▶ **Records shown**
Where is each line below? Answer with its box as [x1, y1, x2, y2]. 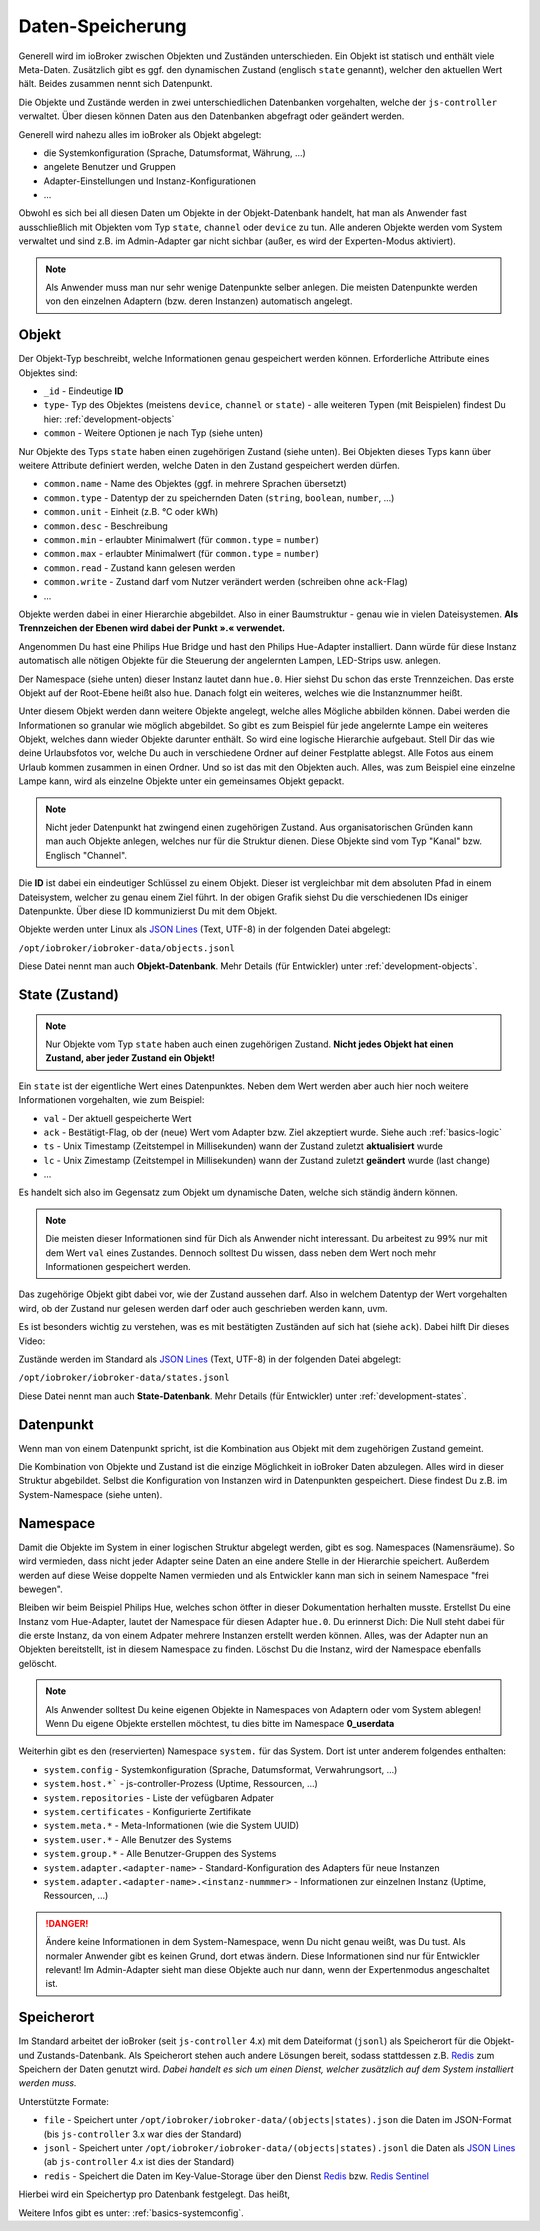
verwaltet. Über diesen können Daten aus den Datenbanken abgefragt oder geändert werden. [18, 110, 405, 122]
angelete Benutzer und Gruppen [43, 161, 176, 173]
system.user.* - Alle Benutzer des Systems [43, 1833, 232, 1845]
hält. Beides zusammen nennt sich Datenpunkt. [18, 78, 213, 90]
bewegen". [18, 1583, 64, 1595]
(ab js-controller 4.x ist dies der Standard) [43, 2156, 235, 2168]
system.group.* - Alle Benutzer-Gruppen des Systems [43, 1848, 277, 1860]
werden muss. [18, 2077, 77, 2089]

▶ **Assigned task**
Among the lines above, find those holding the word "Systems" and state how many there are, number only.

▶ **Answer**
2